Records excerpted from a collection
:::
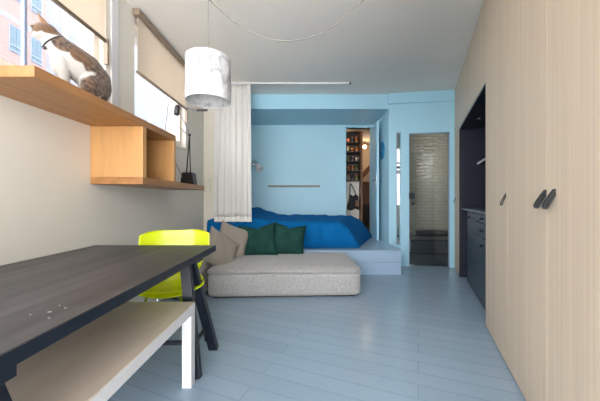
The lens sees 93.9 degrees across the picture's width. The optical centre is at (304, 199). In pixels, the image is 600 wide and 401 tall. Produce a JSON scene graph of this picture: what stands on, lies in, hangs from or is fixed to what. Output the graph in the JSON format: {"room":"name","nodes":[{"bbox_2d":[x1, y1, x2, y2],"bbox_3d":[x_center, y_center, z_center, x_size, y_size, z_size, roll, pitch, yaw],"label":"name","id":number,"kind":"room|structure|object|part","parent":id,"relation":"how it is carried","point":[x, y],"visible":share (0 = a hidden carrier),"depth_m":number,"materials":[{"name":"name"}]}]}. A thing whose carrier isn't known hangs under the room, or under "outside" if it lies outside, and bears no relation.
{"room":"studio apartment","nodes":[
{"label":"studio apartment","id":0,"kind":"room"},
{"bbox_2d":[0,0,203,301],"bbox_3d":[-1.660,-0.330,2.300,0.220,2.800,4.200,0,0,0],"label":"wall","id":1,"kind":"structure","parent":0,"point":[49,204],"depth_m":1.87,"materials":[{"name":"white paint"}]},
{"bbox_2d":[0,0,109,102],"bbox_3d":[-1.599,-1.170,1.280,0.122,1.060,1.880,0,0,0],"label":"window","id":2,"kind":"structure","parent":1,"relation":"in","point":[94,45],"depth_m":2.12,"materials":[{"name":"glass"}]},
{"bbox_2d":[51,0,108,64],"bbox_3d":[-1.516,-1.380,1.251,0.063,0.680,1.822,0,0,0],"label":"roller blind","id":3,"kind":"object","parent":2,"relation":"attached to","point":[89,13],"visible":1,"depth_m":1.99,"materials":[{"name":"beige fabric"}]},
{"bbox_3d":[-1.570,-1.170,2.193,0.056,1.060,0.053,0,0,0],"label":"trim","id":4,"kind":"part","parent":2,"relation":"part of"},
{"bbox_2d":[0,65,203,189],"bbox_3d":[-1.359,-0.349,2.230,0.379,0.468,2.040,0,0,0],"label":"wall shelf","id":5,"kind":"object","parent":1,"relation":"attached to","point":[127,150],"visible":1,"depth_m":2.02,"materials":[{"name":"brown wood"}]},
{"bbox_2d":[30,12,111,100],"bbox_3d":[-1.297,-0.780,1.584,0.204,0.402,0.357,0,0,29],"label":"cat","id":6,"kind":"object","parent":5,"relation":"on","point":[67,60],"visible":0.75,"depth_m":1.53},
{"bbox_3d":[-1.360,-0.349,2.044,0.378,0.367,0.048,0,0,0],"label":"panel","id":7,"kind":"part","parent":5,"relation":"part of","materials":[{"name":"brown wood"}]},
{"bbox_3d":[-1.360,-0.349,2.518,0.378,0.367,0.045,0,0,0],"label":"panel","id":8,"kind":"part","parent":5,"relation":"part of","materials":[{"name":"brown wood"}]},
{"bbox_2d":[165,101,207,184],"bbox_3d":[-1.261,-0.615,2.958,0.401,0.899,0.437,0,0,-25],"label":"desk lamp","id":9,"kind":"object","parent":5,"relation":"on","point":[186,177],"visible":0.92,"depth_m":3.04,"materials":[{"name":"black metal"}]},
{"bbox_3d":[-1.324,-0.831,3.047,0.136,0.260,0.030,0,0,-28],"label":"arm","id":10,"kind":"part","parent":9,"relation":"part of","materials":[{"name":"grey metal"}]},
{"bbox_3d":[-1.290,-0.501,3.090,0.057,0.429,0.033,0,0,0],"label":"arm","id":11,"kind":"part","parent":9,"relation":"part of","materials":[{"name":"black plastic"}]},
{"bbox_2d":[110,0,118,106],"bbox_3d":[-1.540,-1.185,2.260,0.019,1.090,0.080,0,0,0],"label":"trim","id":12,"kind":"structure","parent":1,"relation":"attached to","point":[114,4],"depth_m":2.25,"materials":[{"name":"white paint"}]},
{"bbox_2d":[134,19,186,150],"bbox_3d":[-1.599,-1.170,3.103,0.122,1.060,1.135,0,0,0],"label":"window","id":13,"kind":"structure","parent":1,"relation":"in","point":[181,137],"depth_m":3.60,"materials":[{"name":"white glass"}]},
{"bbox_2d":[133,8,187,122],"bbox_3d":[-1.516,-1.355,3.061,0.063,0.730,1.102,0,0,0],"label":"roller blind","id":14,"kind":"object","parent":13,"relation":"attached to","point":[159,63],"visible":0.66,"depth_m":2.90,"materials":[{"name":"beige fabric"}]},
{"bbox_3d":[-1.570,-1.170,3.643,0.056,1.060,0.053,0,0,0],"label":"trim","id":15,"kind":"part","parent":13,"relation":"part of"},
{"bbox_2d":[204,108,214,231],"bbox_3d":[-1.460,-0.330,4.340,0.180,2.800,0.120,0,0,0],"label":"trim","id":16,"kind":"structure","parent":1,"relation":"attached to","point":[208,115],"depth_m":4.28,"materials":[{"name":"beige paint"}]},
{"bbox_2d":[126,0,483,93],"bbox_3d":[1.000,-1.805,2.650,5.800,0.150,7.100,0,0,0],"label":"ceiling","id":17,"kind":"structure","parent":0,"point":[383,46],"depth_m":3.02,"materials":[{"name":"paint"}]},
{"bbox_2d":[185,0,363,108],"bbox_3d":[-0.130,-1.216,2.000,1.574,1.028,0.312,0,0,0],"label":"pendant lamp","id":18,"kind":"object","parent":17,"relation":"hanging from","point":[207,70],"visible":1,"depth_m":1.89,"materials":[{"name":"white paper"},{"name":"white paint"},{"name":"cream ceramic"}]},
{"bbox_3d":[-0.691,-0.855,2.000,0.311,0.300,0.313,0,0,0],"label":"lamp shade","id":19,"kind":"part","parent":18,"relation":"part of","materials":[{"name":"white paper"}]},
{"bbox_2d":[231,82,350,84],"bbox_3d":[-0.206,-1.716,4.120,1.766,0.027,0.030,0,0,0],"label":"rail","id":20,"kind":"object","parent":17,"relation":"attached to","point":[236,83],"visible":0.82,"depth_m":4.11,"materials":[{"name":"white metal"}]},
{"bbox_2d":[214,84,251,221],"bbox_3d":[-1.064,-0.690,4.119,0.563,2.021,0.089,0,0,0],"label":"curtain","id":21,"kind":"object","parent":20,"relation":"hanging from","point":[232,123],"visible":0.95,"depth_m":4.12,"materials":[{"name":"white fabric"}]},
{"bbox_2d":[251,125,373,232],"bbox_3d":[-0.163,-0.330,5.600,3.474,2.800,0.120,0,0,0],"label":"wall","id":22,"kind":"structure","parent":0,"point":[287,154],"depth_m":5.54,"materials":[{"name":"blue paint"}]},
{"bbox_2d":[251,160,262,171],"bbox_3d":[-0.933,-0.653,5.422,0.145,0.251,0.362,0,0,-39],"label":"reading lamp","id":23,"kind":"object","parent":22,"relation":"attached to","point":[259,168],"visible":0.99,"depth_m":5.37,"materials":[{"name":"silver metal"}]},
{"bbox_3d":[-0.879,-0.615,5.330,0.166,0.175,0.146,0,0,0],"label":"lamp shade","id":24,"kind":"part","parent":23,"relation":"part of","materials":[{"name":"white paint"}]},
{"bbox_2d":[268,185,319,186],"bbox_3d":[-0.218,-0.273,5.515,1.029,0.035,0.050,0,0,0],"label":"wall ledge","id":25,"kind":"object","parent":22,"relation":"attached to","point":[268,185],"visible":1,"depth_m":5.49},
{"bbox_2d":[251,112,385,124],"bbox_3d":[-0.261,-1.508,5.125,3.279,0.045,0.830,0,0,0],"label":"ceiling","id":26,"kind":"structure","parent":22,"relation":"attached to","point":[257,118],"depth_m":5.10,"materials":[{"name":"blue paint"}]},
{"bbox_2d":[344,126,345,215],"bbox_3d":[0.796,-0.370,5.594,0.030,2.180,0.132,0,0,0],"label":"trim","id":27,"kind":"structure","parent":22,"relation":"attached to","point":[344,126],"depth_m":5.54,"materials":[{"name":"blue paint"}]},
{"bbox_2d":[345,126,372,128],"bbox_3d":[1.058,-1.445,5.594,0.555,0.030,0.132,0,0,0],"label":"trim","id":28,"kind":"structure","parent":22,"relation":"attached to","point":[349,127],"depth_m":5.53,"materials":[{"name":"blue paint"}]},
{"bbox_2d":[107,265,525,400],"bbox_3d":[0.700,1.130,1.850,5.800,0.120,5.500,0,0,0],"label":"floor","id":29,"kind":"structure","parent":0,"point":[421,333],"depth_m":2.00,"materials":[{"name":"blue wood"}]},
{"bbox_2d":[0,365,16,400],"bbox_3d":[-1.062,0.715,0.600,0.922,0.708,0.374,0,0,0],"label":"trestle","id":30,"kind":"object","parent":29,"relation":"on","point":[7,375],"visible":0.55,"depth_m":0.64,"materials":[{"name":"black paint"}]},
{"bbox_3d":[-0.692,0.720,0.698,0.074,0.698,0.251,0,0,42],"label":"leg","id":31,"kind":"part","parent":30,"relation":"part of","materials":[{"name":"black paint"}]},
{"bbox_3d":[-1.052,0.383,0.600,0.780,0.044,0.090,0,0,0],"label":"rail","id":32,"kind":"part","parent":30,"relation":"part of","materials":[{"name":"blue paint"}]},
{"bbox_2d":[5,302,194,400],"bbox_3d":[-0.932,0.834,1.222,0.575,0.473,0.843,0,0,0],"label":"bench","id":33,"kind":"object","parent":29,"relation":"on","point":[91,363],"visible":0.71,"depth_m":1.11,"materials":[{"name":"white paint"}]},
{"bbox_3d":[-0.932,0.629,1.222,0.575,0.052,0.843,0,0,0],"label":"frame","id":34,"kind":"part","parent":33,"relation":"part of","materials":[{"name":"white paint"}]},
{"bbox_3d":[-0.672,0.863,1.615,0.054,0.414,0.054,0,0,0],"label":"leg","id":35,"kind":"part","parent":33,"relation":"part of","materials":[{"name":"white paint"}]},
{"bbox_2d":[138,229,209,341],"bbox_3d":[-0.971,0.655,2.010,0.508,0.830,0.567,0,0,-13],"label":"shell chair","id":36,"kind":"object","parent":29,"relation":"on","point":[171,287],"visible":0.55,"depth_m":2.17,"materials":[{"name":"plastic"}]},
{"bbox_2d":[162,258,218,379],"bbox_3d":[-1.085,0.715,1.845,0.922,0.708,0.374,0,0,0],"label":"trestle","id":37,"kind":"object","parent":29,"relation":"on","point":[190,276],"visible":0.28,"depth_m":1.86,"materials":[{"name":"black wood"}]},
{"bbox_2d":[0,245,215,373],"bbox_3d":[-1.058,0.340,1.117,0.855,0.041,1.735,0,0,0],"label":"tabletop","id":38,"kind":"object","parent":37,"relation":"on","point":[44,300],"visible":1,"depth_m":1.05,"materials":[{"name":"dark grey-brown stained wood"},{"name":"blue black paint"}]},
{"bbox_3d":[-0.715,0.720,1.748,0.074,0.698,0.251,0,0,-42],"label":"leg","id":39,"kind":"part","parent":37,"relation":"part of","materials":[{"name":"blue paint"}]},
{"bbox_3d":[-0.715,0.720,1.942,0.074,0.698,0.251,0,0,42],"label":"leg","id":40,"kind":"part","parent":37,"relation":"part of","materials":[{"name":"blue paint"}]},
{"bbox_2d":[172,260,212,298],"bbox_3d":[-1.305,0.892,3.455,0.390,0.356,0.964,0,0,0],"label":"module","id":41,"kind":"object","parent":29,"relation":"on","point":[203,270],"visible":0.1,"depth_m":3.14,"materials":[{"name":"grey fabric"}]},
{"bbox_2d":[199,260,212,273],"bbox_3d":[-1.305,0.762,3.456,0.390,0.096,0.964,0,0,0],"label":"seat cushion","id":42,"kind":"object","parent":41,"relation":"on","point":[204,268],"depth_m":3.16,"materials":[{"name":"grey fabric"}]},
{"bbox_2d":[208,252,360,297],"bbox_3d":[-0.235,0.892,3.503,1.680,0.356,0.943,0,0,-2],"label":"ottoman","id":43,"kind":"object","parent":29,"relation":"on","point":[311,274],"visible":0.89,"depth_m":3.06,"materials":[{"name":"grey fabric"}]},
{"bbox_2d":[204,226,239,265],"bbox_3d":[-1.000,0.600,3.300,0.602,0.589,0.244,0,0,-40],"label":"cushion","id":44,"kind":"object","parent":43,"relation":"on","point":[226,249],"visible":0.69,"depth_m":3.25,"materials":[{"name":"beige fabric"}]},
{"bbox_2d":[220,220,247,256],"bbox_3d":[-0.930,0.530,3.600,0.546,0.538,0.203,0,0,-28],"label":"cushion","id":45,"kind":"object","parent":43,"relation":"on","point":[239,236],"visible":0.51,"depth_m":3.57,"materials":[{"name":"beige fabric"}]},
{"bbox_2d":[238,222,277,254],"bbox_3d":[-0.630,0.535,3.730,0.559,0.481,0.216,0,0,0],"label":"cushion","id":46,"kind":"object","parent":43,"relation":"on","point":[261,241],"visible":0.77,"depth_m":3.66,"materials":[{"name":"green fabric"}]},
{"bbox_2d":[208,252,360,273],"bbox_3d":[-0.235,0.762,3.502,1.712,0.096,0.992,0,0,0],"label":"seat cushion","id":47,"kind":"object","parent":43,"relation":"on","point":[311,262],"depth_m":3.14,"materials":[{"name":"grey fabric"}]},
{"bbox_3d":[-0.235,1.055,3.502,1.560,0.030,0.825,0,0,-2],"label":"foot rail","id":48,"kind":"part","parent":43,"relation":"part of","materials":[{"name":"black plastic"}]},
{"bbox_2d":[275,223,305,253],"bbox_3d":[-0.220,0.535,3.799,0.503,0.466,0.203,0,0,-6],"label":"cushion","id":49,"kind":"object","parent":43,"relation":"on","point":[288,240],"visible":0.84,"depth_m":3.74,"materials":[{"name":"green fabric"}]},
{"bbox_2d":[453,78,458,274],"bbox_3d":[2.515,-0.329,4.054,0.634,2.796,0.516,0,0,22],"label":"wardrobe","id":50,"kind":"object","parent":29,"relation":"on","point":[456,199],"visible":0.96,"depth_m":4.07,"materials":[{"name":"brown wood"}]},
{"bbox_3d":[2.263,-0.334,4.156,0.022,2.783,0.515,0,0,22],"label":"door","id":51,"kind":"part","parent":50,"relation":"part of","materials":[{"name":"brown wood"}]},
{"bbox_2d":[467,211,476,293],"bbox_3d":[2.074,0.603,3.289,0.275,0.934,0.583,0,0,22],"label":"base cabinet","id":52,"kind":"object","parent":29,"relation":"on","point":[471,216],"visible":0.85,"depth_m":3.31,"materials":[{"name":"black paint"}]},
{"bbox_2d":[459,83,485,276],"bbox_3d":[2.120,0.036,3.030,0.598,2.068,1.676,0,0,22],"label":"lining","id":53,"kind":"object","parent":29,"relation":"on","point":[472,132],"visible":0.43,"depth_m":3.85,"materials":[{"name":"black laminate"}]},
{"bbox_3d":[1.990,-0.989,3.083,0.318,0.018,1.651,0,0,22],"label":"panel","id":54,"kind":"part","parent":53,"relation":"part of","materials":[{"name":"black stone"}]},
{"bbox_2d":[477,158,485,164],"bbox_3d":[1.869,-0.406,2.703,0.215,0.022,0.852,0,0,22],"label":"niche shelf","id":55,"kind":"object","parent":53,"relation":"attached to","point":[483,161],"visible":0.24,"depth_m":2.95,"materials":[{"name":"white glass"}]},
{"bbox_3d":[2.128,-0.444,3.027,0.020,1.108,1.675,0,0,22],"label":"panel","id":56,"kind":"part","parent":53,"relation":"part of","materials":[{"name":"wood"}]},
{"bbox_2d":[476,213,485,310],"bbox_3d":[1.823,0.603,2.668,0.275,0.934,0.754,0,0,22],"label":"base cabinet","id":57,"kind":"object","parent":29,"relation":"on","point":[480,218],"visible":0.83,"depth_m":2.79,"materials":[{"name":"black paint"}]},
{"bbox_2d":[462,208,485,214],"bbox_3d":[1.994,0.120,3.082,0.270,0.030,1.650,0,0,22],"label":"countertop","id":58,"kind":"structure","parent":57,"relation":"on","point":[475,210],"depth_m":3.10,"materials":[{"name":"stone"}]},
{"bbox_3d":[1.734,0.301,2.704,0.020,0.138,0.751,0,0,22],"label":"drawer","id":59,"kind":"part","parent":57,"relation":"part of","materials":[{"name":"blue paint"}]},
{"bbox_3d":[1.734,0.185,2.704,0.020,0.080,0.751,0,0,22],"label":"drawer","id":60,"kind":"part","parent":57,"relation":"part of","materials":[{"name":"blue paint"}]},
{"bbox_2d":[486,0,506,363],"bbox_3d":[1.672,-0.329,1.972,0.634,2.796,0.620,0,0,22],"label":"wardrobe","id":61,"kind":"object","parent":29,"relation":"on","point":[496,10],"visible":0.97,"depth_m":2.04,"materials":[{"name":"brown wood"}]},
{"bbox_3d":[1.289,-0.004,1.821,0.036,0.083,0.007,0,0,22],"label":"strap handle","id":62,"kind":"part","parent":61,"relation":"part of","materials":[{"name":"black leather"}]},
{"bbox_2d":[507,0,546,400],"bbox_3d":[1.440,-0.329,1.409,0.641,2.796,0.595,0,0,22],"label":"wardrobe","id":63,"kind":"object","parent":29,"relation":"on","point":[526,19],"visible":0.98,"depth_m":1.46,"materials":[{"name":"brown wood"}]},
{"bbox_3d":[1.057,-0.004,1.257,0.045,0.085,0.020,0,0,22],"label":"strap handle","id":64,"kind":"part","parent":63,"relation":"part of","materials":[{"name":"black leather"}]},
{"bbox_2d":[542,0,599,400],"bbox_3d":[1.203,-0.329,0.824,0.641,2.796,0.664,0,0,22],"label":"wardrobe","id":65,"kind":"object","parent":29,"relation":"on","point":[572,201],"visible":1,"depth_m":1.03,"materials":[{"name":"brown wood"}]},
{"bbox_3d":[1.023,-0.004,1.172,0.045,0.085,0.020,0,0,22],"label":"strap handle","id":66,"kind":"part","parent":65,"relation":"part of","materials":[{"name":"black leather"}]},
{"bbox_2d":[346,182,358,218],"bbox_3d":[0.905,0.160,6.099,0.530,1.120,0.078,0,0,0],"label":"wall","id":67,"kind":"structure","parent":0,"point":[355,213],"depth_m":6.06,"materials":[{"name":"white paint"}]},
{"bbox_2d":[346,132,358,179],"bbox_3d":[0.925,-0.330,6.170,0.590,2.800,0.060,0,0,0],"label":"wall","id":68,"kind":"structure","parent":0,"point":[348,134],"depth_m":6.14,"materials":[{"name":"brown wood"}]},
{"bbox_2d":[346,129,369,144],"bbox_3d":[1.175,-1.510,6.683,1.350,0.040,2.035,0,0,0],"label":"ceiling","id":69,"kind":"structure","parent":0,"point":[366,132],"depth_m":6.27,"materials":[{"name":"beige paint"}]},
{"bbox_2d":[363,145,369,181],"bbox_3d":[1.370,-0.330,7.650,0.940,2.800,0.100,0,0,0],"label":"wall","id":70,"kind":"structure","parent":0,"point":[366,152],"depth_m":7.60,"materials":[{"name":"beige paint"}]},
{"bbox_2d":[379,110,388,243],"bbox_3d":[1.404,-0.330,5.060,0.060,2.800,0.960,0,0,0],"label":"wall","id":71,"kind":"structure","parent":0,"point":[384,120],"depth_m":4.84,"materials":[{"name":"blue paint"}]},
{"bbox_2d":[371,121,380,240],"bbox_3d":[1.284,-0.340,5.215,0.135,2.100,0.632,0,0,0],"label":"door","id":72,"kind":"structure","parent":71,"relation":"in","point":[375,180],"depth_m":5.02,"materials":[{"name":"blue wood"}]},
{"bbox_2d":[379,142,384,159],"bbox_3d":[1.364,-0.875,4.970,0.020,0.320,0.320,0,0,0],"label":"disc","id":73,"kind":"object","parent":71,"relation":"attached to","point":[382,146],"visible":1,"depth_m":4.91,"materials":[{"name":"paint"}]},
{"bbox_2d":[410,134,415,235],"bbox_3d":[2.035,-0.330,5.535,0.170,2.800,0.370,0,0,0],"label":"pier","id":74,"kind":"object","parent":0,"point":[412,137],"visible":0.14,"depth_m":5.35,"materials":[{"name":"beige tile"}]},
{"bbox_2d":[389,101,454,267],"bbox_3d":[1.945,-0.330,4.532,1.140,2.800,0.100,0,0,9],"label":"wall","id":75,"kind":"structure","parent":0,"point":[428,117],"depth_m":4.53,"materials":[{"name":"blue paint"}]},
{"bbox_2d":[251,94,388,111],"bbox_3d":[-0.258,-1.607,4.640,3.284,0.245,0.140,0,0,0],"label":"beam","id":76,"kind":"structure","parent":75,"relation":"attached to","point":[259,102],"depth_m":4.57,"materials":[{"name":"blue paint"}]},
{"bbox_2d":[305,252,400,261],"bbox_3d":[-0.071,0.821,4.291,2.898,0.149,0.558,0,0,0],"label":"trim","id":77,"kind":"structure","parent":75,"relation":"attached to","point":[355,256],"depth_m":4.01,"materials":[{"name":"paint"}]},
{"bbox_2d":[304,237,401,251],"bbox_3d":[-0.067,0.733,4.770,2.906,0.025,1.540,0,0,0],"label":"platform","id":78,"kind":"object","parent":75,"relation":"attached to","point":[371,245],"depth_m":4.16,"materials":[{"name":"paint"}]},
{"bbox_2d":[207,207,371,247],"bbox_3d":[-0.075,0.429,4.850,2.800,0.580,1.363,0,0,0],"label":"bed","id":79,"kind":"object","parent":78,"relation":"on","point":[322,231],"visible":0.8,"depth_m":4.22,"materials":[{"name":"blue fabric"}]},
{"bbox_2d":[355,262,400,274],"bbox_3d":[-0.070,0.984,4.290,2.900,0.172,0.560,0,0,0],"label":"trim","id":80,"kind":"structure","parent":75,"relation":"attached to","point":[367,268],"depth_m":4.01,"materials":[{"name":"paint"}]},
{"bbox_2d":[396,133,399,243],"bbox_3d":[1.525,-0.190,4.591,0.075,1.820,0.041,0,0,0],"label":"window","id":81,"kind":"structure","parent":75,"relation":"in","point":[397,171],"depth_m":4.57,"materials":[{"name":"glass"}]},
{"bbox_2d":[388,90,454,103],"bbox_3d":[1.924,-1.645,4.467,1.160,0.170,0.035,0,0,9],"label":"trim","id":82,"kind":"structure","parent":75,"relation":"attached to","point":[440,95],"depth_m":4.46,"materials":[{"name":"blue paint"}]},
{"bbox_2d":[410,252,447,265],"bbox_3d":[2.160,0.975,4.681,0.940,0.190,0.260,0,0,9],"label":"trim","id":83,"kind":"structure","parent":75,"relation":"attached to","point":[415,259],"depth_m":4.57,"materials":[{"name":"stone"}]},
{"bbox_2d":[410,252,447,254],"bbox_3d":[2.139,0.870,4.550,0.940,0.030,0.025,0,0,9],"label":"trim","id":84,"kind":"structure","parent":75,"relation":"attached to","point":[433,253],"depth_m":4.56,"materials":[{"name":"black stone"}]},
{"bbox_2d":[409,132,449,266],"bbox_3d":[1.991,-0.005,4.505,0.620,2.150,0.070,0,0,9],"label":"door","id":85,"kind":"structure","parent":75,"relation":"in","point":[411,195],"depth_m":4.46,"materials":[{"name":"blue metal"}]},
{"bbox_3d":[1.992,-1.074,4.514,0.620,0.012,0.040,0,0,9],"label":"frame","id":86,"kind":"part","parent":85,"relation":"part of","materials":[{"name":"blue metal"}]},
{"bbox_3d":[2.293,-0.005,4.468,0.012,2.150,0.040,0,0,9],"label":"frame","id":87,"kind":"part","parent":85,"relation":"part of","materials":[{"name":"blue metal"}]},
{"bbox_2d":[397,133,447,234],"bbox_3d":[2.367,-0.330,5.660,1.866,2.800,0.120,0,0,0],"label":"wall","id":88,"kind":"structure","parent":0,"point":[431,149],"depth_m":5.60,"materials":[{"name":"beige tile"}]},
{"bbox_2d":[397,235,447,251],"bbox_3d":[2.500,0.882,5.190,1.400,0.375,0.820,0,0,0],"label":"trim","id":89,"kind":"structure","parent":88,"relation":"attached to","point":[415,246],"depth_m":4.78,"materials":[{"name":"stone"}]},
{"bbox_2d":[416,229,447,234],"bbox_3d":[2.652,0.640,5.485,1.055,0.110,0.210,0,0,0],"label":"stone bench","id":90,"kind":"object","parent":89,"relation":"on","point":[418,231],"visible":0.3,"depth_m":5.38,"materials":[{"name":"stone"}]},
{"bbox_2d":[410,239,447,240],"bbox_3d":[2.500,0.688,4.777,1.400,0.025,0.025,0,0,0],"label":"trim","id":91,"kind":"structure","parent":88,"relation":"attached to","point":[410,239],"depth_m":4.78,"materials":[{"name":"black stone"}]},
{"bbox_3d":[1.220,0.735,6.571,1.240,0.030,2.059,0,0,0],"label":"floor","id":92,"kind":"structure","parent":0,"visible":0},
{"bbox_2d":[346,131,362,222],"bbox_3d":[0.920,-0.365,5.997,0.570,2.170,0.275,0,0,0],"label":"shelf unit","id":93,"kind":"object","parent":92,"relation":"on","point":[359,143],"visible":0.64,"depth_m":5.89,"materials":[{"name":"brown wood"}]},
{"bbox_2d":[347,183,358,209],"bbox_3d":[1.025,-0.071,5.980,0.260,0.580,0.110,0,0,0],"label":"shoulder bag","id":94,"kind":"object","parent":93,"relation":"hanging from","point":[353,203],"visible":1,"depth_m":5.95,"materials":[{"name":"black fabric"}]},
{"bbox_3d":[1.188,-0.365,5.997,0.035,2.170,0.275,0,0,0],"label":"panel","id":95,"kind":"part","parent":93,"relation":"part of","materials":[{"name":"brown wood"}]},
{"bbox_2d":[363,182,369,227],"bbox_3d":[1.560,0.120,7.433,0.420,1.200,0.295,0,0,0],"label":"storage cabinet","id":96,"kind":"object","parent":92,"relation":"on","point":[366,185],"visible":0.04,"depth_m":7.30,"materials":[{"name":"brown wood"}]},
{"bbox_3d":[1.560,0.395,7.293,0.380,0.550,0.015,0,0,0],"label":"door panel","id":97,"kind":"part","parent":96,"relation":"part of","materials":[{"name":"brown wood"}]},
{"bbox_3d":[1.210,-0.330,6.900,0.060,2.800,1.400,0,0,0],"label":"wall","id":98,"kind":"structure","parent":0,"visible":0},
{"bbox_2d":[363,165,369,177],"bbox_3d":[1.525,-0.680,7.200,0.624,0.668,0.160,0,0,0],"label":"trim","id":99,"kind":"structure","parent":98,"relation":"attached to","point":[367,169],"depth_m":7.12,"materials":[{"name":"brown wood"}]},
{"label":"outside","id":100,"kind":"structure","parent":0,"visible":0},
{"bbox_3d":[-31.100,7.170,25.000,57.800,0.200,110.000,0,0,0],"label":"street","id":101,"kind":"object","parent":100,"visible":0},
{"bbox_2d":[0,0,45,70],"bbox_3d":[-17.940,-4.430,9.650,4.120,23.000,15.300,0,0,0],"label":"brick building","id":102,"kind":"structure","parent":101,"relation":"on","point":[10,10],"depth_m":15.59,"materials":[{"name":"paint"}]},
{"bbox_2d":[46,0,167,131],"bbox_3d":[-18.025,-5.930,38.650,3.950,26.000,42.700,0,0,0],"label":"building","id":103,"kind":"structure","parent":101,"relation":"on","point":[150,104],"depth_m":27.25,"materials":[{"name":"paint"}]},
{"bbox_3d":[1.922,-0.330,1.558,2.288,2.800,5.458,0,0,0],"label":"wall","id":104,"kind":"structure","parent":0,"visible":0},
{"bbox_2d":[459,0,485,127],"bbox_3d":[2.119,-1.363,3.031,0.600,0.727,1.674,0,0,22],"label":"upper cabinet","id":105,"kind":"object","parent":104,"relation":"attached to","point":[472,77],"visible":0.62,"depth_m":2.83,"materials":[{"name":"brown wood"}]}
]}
:::
■ TASK TO CARRY OUT ■
Only the lines above that hold "frame" are wanted. Show every one of them.

■ RESULT BELOW ■
{"bbox_3d":[-0.932,0.629,1.222,0.575,0.052,0.843,0,0,0],"label":"frame","id":34,"kind":"part","parent":33,"relation":"part of","materials":[{"name":"white paint"}]},
{"bbox_3d":[1.992,-1.074,4.514,0.620,0.012,0.040,0,0,9],"label":"frame","id":86,"kind":"part","parent":85,"relation":"part of","materials":[{"name":"blue metal"}]},
{"bbox_3d":[2.293,-0.005,4.468,0.012,2.150,0.040,0,0,9],"label":"frame","id":87,"kind":"part","parent":85,"relation":"part of","materials":[{"name":"blue metal"}]},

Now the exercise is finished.